Car Bruno avait dû se résoudre à sortir de son chantier de travail, et à venir à Rome, pour défendre son œuvre et les siens. Et une fois sorti, il fut le témoin de la lutte atroce qui dévastait et flétrissait alors des milliers de consciences italiennes. Il ne pouvait plus s’abstenir de voir, de juger et de parler.
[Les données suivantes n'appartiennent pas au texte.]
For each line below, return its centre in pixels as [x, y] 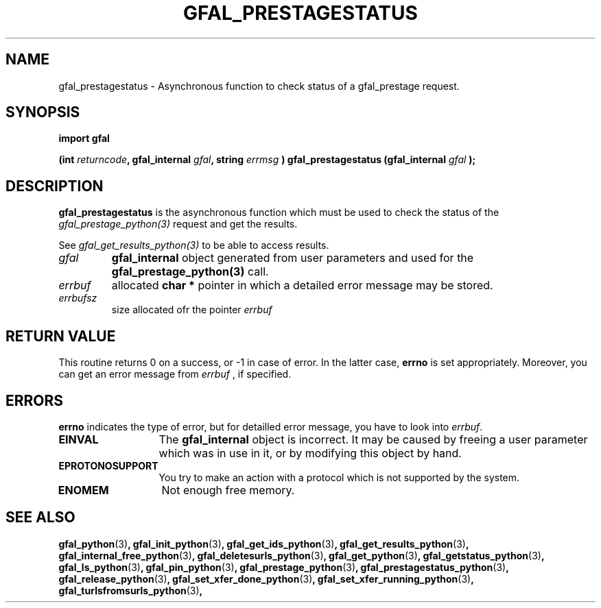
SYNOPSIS [43, 112]
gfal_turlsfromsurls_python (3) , [131, 590]
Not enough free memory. [228, 490]
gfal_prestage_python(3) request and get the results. [178, 224]
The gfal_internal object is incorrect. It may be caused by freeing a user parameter [373, 439]
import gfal [84, 138]
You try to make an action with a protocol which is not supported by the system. [339, 477]
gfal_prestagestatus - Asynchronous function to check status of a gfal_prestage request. [259, 86]
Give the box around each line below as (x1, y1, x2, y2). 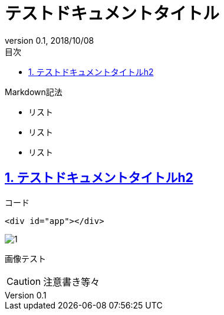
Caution (6, 275, 41, 287)
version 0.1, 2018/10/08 (5, 35, 94, 46)
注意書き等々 (43, 275, 100, 288)
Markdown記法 (5, 86, 62, 97)
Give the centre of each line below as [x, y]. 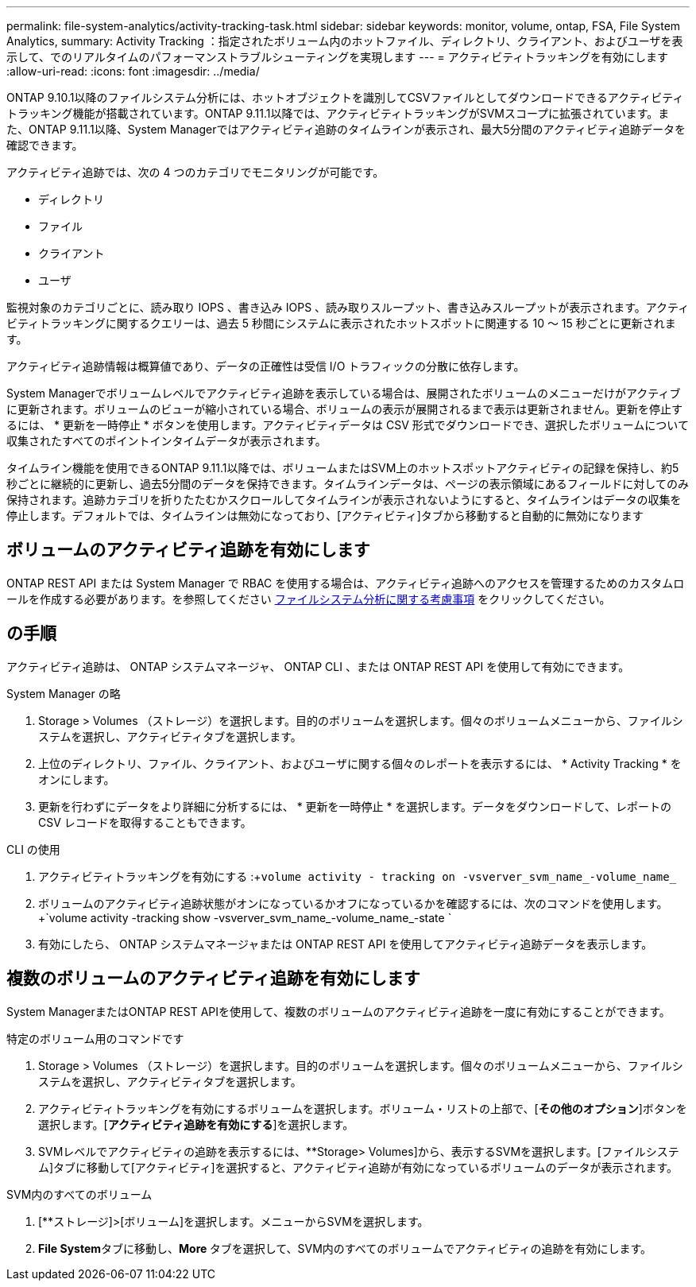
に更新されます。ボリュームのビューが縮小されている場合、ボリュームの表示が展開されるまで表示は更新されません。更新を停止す [344, 409]
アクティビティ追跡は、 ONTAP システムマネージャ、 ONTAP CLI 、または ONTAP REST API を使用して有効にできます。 [318, 666]
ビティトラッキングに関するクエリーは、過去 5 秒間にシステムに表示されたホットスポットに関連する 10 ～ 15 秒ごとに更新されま [341, 323]
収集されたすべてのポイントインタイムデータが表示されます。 [166, 441]
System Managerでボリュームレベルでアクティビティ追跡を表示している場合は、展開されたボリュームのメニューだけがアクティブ [344, 393]
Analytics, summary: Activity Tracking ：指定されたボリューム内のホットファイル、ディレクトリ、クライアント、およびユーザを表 [345, 41]
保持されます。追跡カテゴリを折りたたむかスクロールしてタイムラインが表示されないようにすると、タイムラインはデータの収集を [344, 500]
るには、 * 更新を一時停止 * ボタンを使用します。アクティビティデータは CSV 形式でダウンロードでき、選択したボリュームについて [348, 425]
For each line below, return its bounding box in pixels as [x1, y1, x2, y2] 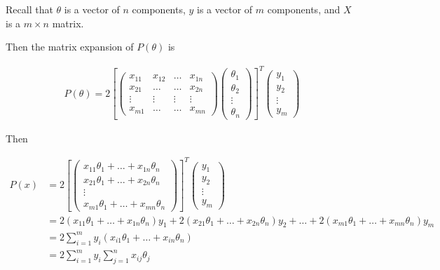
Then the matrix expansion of [6, 39, 134, 54]
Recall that [6, 2, 53, 16]
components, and [267, 2, 341, 16]
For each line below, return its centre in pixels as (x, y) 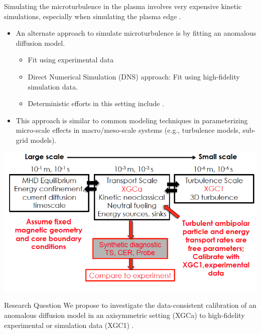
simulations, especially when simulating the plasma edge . (93, 16)
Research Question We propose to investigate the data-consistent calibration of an (130, 305)
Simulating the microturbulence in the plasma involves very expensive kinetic (123, 6)
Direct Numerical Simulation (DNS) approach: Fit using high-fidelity (134, 76)
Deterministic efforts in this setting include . (96, 103)
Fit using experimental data (71, 60)
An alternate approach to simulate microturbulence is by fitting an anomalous (136, 33)
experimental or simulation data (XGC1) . (69, 325)
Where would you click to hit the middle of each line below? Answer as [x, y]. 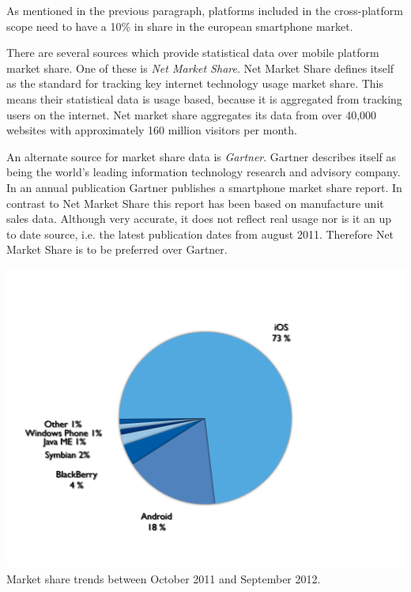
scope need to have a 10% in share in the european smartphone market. [180, 26]
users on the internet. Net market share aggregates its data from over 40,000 [192, 114]
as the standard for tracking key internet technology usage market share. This [195, 83]
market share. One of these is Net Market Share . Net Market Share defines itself [200, 68]
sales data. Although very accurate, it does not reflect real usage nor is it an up [199, 219]
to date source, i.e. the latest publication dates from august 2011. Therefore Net [200, 234]
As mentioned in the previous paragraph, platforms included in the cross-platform [205, 10]
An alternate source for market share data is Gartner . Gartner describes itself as [202, 156]
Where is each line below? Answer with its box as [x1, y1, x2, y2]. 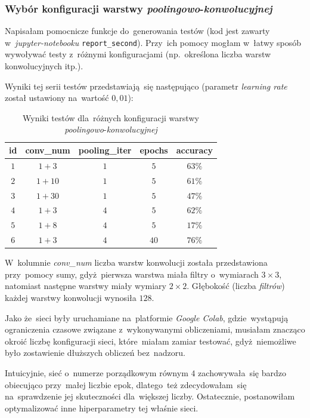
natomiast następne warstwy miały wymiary [5, 279, 166, 292]
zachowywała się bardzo [198, 366, 287, 379]
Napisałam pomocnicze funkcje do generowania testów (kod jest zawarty [5, 24, 270, 37]
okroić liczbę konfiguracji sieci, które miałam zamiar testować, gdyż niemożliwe [5, 334, 296, 347]
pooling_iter [78, 144, 132, 156]
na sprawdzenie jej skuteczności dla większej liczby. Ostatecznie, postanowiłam [5, 390, 295, 402]
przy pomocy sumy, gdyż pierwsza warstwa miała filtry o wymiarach [5, 268, 259, 280]
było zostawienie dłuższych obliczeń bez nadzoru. [5, 346, 185, 359]
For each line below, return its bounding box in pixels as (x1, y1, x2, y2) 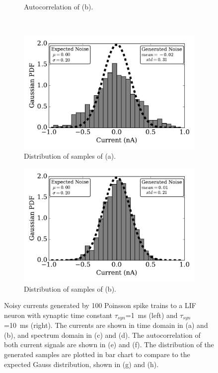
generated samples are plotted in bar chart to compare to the (4, 349, 190, 360)
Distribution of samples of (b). (24, 283, 116, 294)
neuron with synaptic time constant (4, 310, 112, 320)
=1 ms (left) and (125, 310, 178, 320)
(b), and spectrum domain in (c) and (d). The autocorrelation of (4, 329, 201, 340)
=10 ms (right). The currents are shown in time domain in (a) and (4, 320, 208, 330)
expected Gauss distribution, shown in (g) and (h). (4, 359, 159, 369)
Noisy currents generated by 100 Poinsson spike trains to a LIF (4, 300, 196, 311)
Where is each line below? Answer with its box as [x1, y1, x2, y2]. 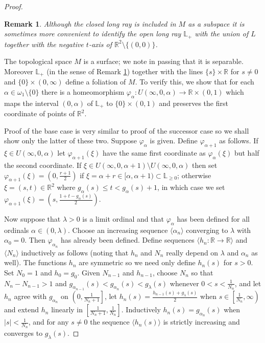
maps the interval [4, 97, 59, 108]
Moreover [4, 66, 33, 76]
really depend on [166, 247, 219, 258]
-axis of [88, 38, 112, 49]
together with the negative [4, 38, 84, 49]
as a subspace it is [188, 18, 245, 29]
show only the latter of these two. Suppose [4, 135, 137, 146]
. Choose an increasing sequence [67, 224, 168, 235]
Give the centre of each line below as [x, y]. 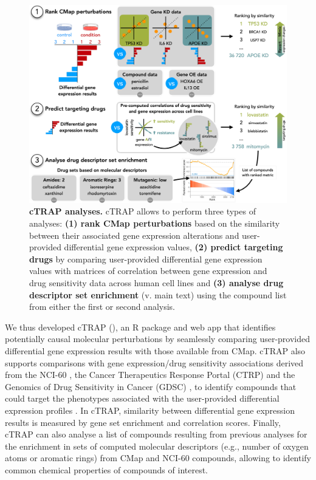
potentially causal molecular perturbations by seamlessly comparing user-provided [157, 339]
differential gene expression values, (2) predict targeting [173, 247]
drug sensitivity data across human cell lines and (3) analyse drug [156, 283]
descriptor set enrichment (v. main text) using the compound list [158, 294]
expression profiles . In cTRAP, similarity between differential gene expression [150, 410]
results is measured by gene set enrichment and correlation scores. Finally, [143, 422]
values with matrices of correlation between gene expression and [148, 271]
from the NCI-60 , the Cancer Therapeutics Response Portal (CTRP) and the [150, 375]
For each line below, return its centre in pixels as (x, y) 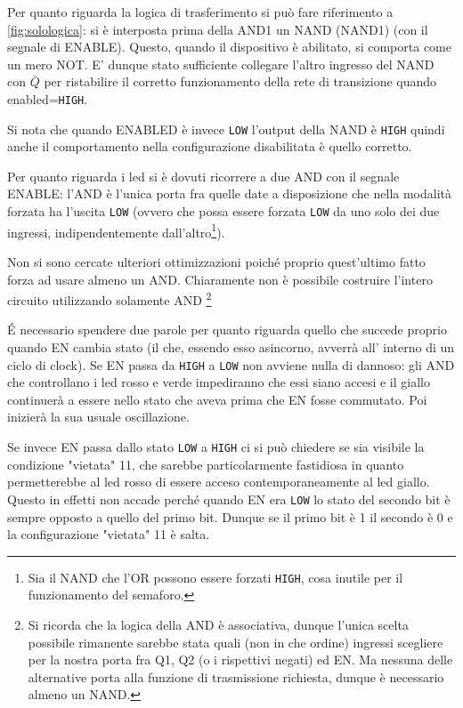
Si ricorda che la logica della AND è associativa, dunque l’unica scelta (218, 624)
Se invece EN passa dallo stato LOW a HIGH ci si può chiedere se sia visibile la (216, 447)
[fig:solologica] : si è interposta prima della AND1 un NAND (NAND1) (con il (218, 29)
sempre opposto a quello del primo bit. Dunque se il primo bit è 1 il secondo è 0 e (230, 516)
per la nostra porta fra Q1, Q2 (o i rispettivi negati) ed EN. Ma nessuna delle (240, 660)
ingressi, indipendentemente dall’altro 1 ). (116, 230)
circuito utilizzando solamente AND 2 (110, 298)
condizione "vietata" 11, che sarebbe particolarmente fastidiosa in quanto (206, 464)

Les circonstances firent même qu’il assista aux violences commises contre un de ses anciens compagnons d’armes, médecin, grand blessé, décoré, respecté, qu’une bande de jeunes chenapans assaillit, insulta, piétina sauvagement dans la rue. Après avoir reçu sa part des coups, — car il était, naturellement, intervenu, — il alla en justice déposer pour lui, malgré les menaces et les cris de mort, que de la salle on entendait mugir au dehors. On peut penser qu’il n’en parla pas plus timidement ! Il racontait plus tard en riant, que contre ces « Houm » [1], ces démons noirs (chemises noires et noires âmes), il s’était senti pousser aux épaules des ailes rouges de révolutionnaire. De défenseur, il se mua en accusateur. Il mit en cause le tribunal même et la police, qui autorisaient cette violence faite à la justice et à la liberté du témoignage. Et sa figure imposante, son grand nom, ses accents — (il s’était découvert, disait-il, dans le gosier une voix de ténor de la Scala), — confondirent, pour quelques minutes, l’assistance. Le ministère public s’excusa piteusement ; et le silence fut imposé, au dehors. Mais le comte Chiarenza le paya.

— « Et, » disait-il, en plaisantant, « ce fut bien fait, pour me rappeler à la sereine indifférence dont je me

  1. Les « Houm », en thibétain, sont les noirs habitants des purgatoires.